Equation of a plane determined by three or four points in R4

[Rorschach]

How do you find the equation of a plane in determined by say three or four points in $\mathbb{R}^4$?

In $\mathbb{R}^{3}$ we would use the cross product to find normal vector, but that doesn't apply in $\mathbb{R}^4$.

 

[HOI]

Exactly what do you mean by a "plane" in four dimensions? A two dimensional, flat, surface or a three dimensional, flat, subspace?

If you mean a two dimensional surface then it can be determined by three points. Calling the extra dimension "t", we can write the plane as x= Au+ Bv+ C, y= Du+ Ev+ F, z= Gu+ Hv+ I, t= Ju+ Kv+ L. That is, since it is two dimensional it can be written in terms of two parameters and since it is a plane those functions can be taken to be linear.

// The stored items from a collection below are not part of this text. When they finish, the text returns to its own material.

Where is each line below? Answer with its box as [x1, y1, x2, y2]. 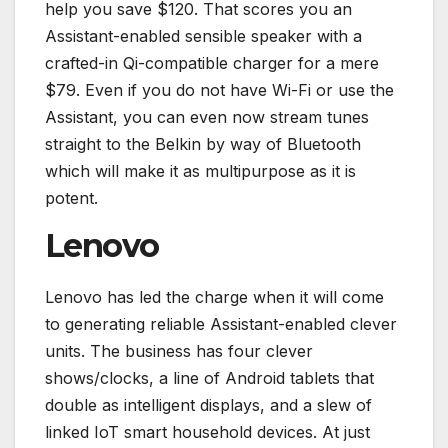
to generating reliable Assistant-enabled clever [45, 313, 397, 334]
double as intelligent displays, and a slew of [45, 394, 372, 415]
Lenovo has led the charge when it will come [45, 286, 384, 307]
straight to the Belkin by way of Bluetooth [45, 134, 361, 155]
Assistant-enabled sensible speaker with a [45, 26, 362, 47]
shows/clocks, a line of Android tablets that [45, 367, 374, 388]
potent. [45, 188, 98, 209]
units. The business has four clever [45, 340, 313, 361]
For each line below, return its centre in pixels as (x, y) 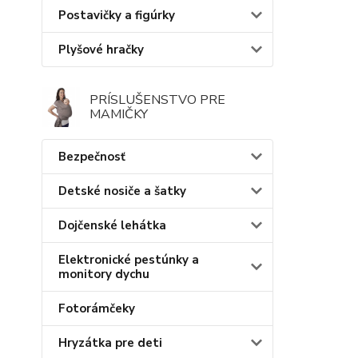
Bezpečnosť (92, 156)
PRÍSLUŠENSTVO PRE (157, 99)
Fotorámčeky (97, 308)
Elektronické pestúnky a (129, 259)
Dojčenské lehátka (112, 225)
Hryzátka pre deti (110, 342)
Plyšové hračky (101, 49)
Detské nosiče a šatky (122, 191)
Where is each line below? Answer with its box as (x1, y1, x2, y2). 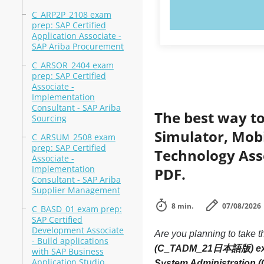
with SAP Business (31, 246, 104, 257)
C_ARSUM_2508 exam (31, 131, 115, 143)
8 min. (171, 201, 193, 211)
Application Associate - (31, 30, 121, 41)
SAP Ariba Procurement (31, 41, 124, 52)
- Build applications (31, 235, 108, 246)
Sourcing (31, 113, 67, 124)
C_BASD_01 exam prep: (31, 203, 122, 214)
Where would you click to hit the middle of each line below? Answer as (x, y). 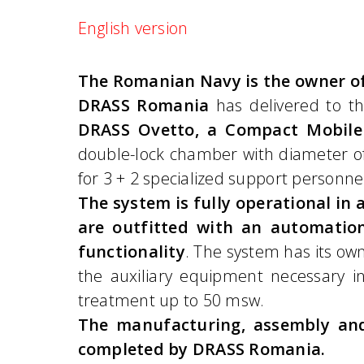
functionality (131, 251)
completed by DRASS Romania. (201, 349)
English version (133, 28)
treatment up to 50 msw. (171, 300)
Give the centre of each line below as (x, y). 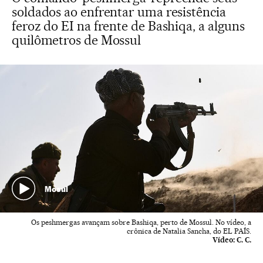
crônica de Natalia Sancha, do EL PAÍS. (189, 231)
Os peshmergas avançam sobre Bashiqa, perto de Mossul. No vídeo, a (141, 222)
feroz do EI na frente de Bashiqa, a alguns (129, 26)
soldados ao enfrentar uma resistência (119, 12)
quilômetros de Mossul (77, 40)
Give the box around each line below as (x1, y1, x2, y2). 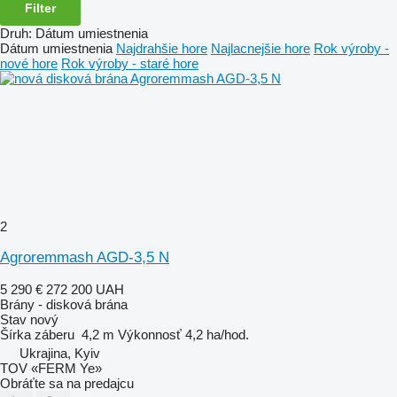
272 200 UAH (46, 281, 124, 297)
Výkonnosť (118, 326, 182, 342)
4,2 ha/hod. (185, 326, 249, 342)
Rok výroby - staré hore (61, 55, 198, 71)
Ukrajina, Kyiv (19, 345, 100, 361)
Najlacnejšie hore (211, 40, 310, 56)
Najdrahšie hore (116, 40, 207, 56)
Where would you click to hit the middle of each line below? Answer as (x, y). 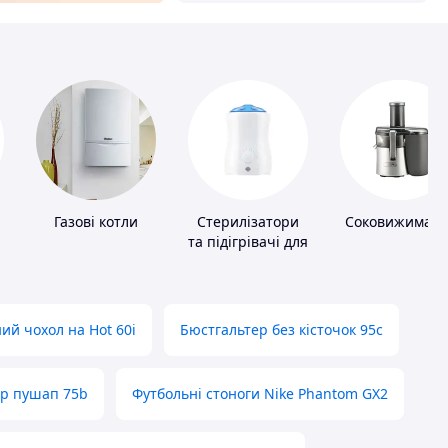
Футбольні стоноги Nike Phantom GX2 (260, 394)
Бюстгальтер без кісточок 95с (281, 330)
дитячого (248, 262)
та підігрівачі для (248, 242)
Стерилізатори (248, 222)
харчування (248, 282)
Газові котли (96, 222)
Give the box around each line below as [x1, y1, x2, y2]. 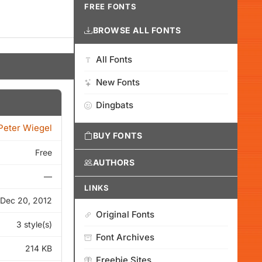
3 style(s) [16, 219, 52, 229]
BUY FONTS [92, 130, 143, 140]
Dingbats [96, 99, 133, 111]
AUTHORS [92, 157, 135, 167]
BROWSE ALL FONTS [92, 25, 181, 35]
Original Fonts [96, 209, 154, 220]
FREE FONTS [84, 2, 137, 11]
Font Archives [96, 232, 154, 243]
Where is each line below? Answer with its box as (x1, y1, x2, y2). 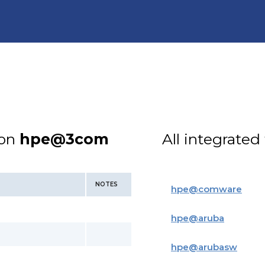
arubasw (198, 241, 237, 253)
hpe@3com (20, 130, 109, 148)
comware (198, 183, 242, 195)
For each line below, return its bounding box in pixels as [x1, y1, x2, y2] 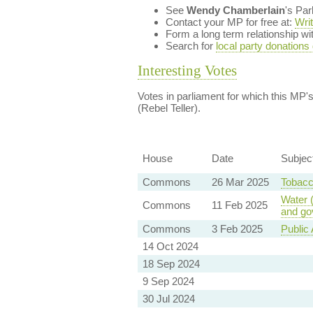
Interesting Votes [137, 62, 237, 79]
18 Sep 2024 [142, 258, 200, 270]
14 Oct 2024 [142, 240, 198, 253]
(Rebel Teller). [137, 102, 201, 114]
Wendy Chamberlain [186, 4, 285, 16]
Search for [165, 40, 216, 52]
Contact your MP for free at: [165, 16, 295, 28]
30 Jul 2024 [142, 293, 195, 305]
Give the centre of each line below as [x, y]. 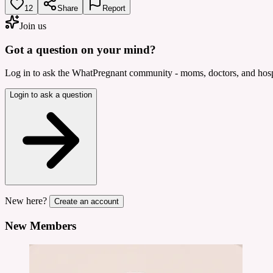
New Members [41, 225]
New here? [26, 201]
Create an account [87, 202]
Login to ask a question [51, 95]
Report [114, 8]
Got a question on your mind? [80, 49]
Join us [33, 26]
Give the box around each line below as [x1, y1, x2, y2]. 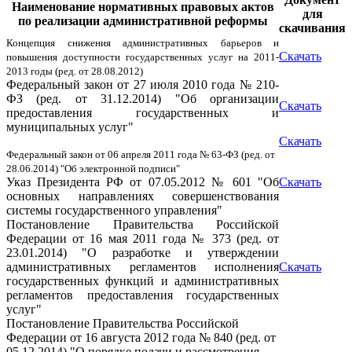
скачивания [279, 21, 346, 35]
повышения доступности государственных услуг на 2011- [6, 51, 279, 63]
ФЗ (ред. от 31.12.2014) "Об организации [6, 92, 279, 105]
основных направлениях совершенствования [6, 189, 279, 203]
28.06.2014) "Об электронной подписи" [6, 163, 180, 174]
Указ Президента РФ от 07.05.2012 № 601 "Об [6, 175, 279, 189]
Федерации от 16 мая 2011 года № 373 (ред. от [6, 232, 279, 245]
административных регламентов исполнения [6, 260, 279, 273]
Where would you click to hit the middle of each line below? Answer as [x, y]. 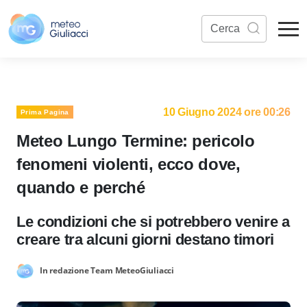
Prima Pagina [45, 112]
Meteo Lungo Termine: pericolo [136, 141]
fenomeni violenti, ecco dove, [128, 164]
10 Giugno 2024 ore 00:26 [226, 112]
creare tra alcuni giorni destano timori [146, 240]
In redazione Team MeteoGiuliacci [107, 270]
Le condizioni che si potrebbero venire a [153, 222]
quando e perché [81, 187]
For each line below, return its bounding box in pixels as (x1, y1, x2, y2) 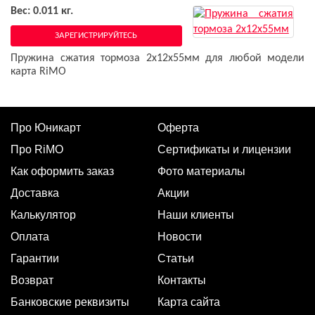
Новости (157, 230, 202, 243)
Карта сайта (157, 295, 220, 308)
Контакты (157, 274, 206, 286)
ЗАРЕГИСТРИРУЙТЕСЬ (55, 30, 138, 40)
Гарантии (11, 252, 59, 264)
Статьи (157, 252, 194, 264)
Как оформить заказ (11, 165, 114, 177)
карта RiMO (11, 65, 66, 77)
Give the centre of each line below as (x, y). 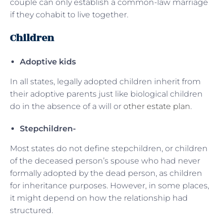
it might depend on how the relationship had (99, 198)
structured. (31, 210)
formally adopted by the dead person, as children (106, 173)
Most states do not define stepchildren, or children (109, 148)
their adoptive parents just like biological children (106, 94)
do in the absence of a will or (67, 106)
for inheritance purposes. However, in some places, (110, 185)
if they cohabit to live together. (69, 14)
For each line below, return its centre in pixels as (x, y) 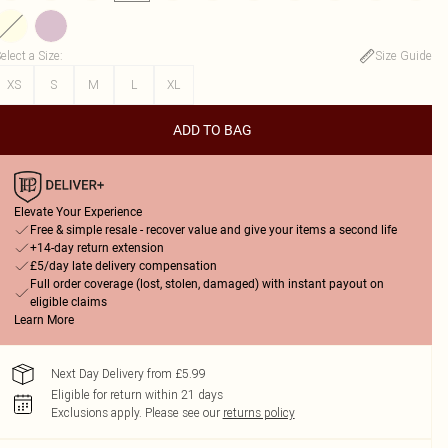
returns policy (258, 412)
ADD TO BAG (213, 130)
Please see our (182, 412)
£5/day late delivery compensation (123, 266)
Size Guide (403, 55)
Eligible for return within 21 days (136, 394)
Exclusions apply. (96, 412)
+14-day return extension (96, 248)
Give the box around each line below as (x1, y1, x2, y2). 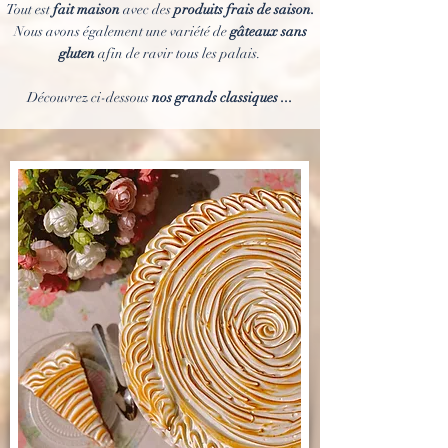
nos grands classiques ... (149, 89, 293, 106)
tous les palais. (176, 45, 261, 62)
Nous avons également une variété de (13, 23, 230, 40)
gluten (59, 45, 98, 62)
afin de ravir (98, 45, 176, 62)
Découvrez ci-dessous (27, 89, 149, 106)
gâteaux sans (229, 23, 307, 40)
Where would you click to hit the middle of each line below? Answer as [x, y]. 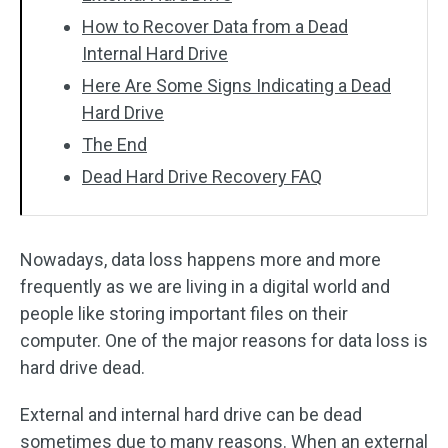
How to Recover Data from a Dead [215, 26]
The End [114, 144]
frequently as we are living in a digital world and [205, 286]
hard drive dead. [82, 367]
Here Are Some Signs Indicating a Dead [236, 85]
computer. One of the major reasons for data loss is [224, 340]
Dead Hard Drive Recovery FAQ [202, 176]
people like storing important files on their [184, 313]
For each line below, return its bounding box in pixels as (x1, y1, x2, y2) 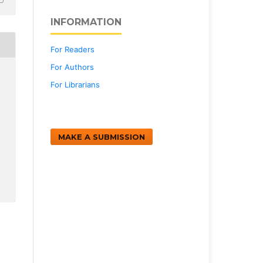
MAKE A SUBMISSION (58, 131, 145, 141)
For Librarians (50, 79, 100, 89)
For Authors (50, 62, 94, 72)
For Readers (50, 44, 95, 54)
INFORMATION (50, 16, 122, 28)
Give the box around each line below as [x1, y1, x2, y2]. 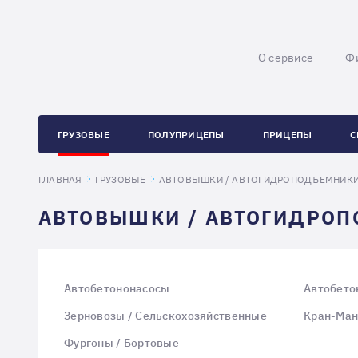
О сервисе [257, 50, 314, 65]
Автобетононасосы [64, 281, 170, 296]
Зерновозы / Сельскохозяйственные [64, 308, 267, 323]
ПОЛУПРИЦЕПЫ [147, 128, 225, 141]
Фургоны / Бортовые [64, 336, 180, 350]
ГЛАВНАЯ [38, 173, 82, 185]
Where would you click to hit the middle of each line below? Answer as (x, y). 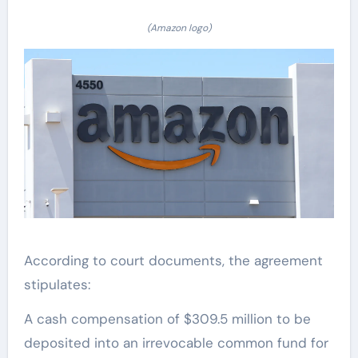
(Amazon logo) (179, 28)
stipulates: (61, 285)
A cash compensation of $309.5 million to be (167, 319)
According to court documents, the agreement (173, 261)
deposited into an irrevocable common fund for (176, 343)
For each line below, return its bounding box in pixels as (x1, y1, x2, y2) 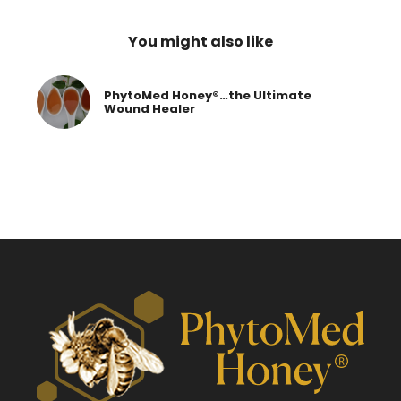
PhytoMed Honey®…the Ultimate (103, 86, 311, 104)
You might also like (127, 30, 273, 52)
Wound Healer (103, 99, 195, 117)
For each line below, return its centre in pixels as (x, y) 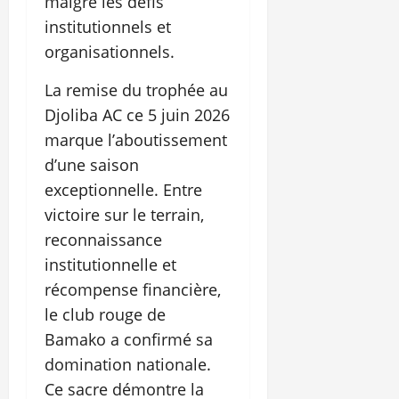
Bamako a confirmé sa (129, 340)
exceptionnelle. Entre (123, 190)
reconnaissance (103, 240)
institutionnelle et (110, 265)
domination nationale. (128, 365)
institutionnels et (108, 27)
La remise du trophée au (136, 90)
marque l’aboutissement (136, 140)
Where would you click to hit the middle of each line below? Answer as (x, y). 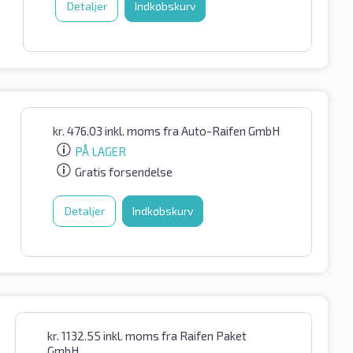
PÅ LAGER (100, 151)
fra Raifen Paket (204, 336)
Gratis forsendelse (124, 171)
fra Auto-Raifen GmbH (221, 131)

Given three points, \(\displaystyle (x_1, y_1, z_1, t_1)\), \(\displaystyle (x_2, y_2, z_2, t_2)\) and \(\displaystyle (x_3, y_3, z_3, t_3)\), and taking parameters u and v such that the first point corresponds to u= 0, v= 0, the second to u= 1, v= 0, and the third to u= 0. v= 1 we have 12 linear equations
\(\displaystyle x_1= C\)
\(\displaystyle y_1= F\)
\(\displaystyle z_1= I\)
\(\displaystyle t_1= L\)
\(\displaystyle x_2= A+ C\)
\(\displaystyle y_2= D+ F\)
\(\displaystyle z_2= G+ I\)
\(\displaystyle t_2= J+ L\)
\(\displaystyle x_3= B+ C\)
\(\displaystyle y_3= E+ F\)
\(\displaystyle z_3= H+ I\)
\(\displaystyle t_3= K+ L\)
to solve for the 12 coefficients.

If you mean a three dimensional subspace of the four dimensional space you will need four points. A three dimensional subspace will require three parameters. Now we would write, in parametric equations
\(\displaystyle x= Au+ Bv+ Cw+ D\)
\(\displaystyle y= Eu+ Fv+ Gw+ H\)
\(\displaystyle z= Iu+ Jv+ Kw+ L\)
\(\displaystyle t= Mu+ Nv+ Ow+ P\).
Taking the four points to correspond to parameters u= v= w= 0; u= 1, v= w= 0; v= 1, u= w= 0; and w= 1, u= v= 0, we have a total of 16 linear equations to solve for the 16 coefficients.

 

[I like Serena]

How do you find the equation of a plane in determined by say three or four points in $\mathbb{R}^4$?

In $\mathbb{R}^{3}$ we would use the cross product to find normal vector, but that doesn't apply in $\mathbb{R}^4$.

Hi Rorschach,

There is a generalized cross product.
For 4 dimensions it is:
$$\mathbf n = \begin{vmatrix}a_1&a_2&a_3&a_4 \\ b_1&b_2&b_3&b_4 \\ c_1&c_2&c_3&c_4 \\ \mathbf e_1&\mathbf e_2&\mathbf e_3&\mathbf e_4\end{vmatrix} \tag 1$$
where $\mathbf e_i$ are the standard unit vectors, and where $|\cdot|$ denotes the determinant.
The result $\mathbf n$ is a vector that is perpendicular to $\mathbf a, \mathbf b$, and $\mathbf c$.

We can use it to find the equation of a hyperplane, which is a 3D plane in 4 dimensions.More generally, suppose $\mathbf v_1, ..., \mathbf v_k$ are the vectors that span a plane.
Then we can find the normal vectors by solving $\mathbf v_1 \cdot \mathbf n = 0, ..., \mathbf v_k \cdot \mathbf n = 0$.
Or in matrix notation:
$$\begin{bmatrix}\mathbf v_1 & ... & \mathbf v_k\end{bmatrix}^T\mathbf n = 0 \tag 2$$
We can solve it for instance with Gaussian elimination.